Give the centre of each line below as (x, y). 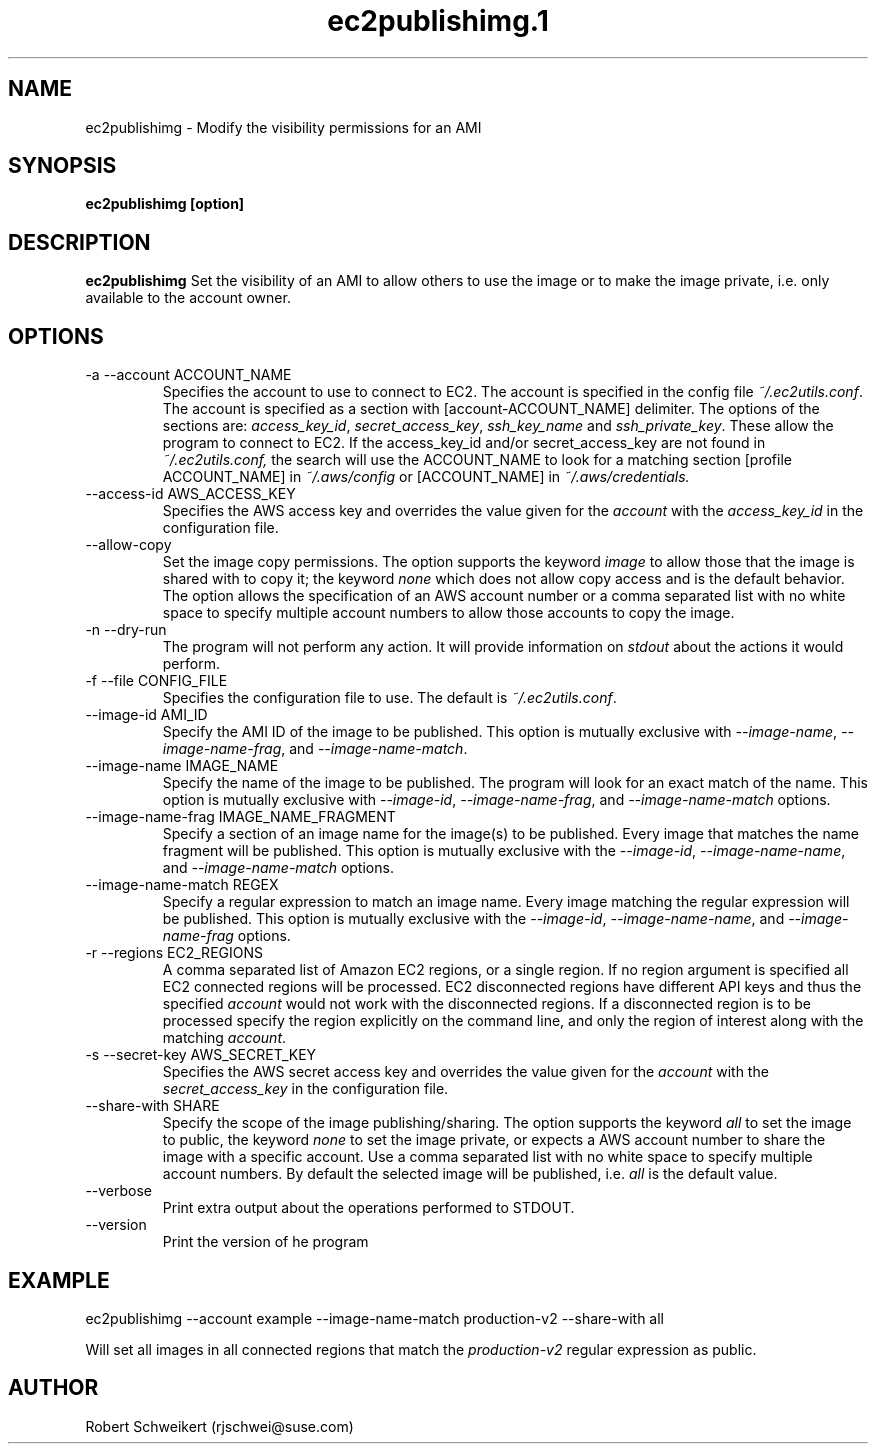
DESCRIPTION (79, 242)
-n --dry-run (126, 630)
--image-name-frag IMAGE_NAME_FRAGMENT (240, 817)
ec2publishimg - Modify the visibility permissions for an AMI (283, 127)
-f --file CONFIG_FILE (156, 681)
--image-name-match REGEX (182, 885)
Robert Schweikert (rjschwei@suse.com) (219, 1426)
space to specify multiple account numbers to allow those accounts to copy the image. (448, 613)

.....

### WHAT YOU ARE ASKED TO DO:
What is needed is an exact copy of the lines from the one holding "ec2publishimg - Modify" through the final line of the material.

### EXERCISE ANSWER:
ec2publishimg - Modify the visibility permissions for an AMI (283, 127)
-f --file CONFIG_FILE (156, 681)
--image-name-match REGEX (182, 885)
Robert Schweikert (rjschwei@suse.com) (219, 1426)
space to specify multiple account numbers to allow those accounts to copy the image. (448, 613)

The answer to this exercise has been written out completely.